PROBLEM TO SOLVE: From the line containing "érdeklődjön." down to the line containing "Kérjen visszahívást!" in the records below, reproduce every line exactly, ends included, and omit all others.
:::
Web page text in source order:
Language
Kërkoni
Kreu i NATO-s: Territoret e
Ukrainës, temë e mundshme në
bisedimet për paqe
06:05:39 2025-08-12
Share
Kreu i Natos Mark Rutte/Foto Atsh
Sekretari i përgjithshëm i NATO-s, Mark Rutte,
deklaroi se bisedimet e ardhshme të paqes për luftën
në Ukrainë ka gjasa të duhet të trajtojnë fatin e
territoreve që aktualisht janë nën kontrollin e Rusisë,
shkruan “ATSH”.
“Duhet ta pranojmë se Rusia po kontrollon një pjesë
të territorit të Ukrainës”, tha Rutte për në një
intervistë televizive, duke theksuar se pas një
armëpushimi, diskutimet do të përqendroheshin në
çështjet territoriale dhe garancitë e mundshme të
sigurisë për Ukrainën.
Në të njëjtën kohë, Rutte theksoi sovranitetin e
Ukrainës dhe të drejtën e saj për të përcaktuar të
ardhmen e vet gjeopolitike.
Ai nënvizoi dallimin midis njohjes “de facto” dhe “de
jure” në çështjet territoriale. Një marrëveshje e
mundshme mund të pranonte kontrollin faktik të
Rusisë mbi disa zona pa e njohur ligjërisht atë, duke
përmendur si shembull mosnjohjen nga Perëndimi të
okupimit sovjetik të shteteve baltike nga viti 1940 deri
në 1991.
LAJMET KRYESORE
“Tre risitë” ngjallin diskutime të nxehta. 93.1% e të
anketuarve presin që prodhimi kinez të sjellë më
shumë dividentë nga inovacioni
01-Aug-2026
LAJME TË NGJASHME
:::
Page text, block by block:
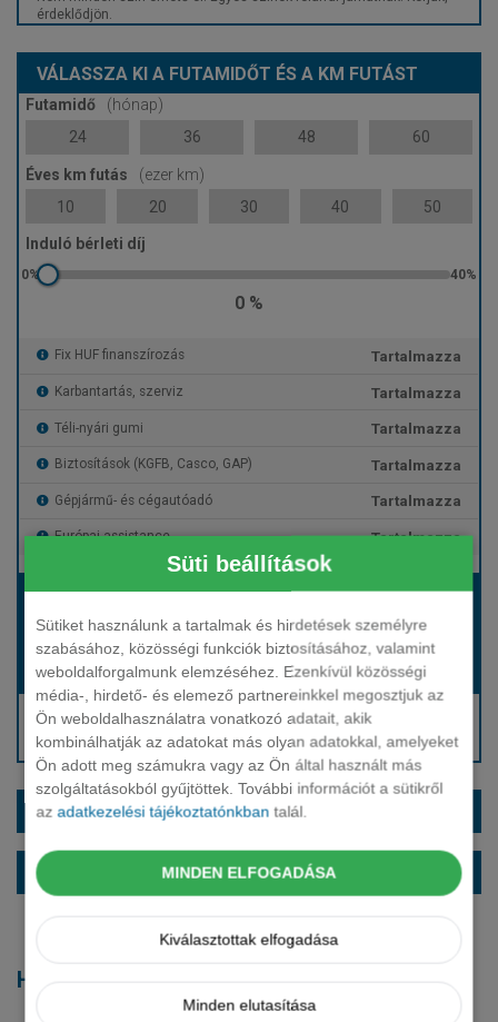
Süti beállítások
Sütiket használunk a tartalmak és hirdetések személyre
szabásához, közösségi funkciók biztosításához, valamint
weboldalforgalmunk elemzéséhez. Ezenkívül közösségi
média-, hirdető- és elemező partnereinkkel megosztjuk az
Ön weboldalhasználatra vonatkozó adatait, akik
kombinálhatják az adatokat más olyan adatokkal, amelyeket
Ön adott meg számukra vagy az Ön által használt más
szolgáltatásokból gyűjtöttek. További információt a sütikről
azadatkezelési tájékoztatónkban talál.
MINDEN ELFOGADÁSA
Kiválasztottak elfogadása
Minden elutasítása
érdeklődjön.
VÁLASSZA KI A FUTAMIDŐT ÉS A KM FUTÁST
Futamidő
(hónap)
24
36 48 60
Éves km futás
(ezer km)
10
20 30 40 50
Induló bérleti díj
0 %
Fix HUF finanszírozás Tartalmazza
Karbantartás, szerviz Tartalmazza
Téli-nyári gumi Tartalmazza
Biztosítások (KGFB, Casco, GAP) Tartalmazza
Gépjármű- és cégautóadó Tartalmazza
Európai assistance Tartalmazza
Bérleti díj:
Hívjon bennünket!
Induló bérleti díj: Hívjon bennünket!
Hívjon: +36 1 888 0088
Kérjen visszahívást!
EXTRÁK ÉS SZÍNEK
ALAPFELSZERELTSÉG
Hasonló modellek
:::
ANSWER FOR THIS EXERCISE:
érdeklődjön.
VÁLASSZA KI A FUTAMIDŐT ÉS A KM FUTÁST
Futamidő
(hónap)
24
36 48 60
Éves km futás
(ezer km)
10
20 30 40 50
Induló bérleti díj
0 %
Fix HUF finanszírozás Tartalmazza
Karbantartás, szerviz Tartalmazza
Téli-nyári gumi Tartalmazza
Biztosítások (KGFB, Casco, GAP) Tartalmazza
Gépjármű- és cégautóadó Tartalmazza
Európai assistance Tartalmazza
Bérleti díj:
Hívjon bennünket!
Induló bérleti díj: Hívjon bennünket!
Hívjon: +36 1 888 0088
Kérjen visszahívást!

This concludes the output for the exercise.